• WORK REQUEST: Your answer should be the records again, unchanged in wording and free of images.

++++ SOURCE MATERIAL ++++

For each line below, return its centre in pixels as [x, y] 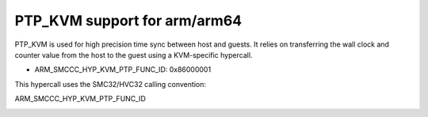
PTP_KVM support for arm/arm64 [128, 21]
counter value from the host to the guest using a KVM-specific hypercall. [134, 55]
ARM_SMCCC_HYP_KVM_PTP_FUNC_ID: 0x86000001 [123, 70]
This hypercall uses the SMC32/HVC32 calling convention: [110, 84]
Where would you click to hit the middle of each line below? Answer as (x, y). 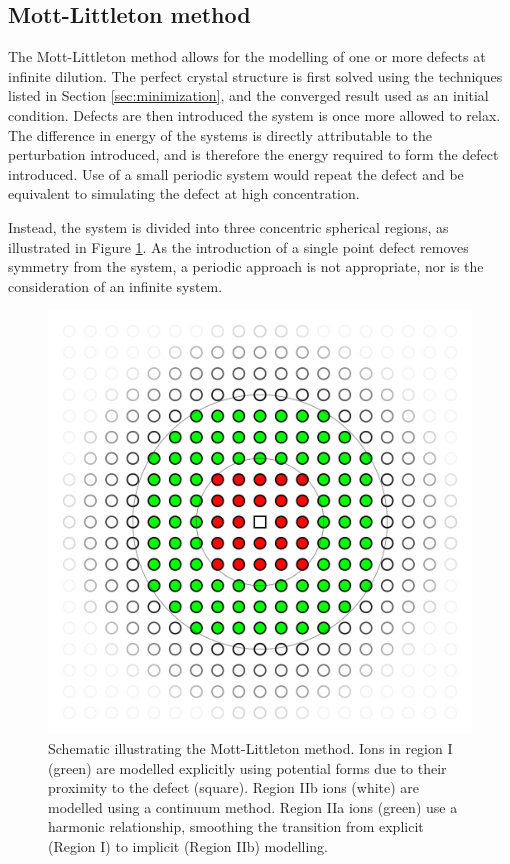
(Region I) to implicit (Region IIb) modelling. (188, 845)
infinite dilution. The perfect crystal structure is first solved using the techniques (255, 75)
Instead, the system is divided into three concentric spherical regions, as (228, 226)
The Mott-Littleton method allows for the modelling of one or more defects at (247, 56)
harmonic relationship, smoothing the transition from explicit (236, 826)
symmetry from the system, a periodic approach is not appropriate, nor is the (246, 266)
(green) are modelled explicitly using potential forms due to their (247, 767)
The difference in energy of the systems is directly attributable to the (220, 134)
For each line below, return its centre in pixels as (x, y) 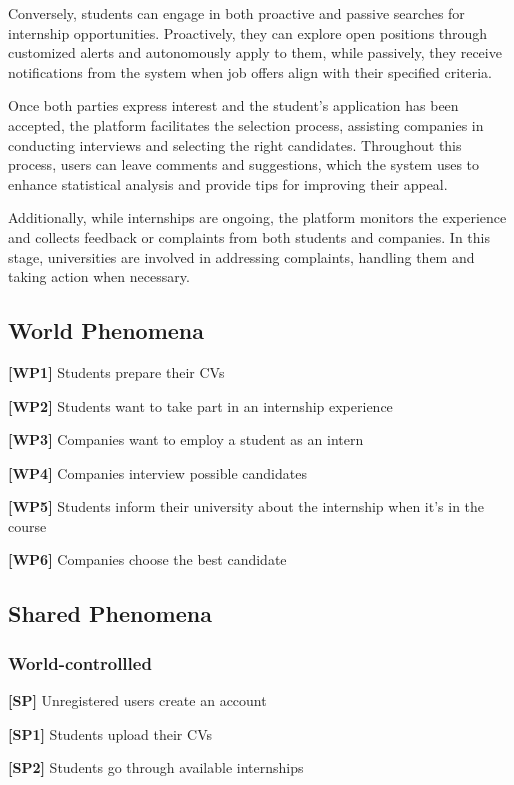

++++

• RESULT OF THE EXERCISE:
For each line below, return its centre in pixels as [x, y] 
PTP_KVM support for arm/arm64 [128, 21]
counter value from the host to the guest using a KVM-specific hypercall. [134, 55]
ARM_SMCCC_HYP_KVM_PTP_FUNC_ID: 0x86000001 [123, 70]
This hypercall uses the SMC32/HVC32 calling convention: [110, 84]
Where would you click to hit the middle of each line below? Answer as (x, y). 
(Region I) to implicit (Region IIb) modelling. (188, 845)
infinite dilution. The perfect crystal structure is first solved using the techniques (255, 75)
Instead, the system is divided into three concentric spherical regions, as (228, 226)
The Mott-Littleton method allows for the modelling of one or more defects at (247, 56)
harmonic relationship, smoothing the transition from explicit (236, 826)
symmetry from the system, a periodic approach is not appropriate, nor is the (246, 266)
(green) are modelled explicitly using potential forms due to their (247, 767)
The difference in energy of the systems is directly attributable to the (220, 134)
For each line below, return its centre in pixels as (x, y) 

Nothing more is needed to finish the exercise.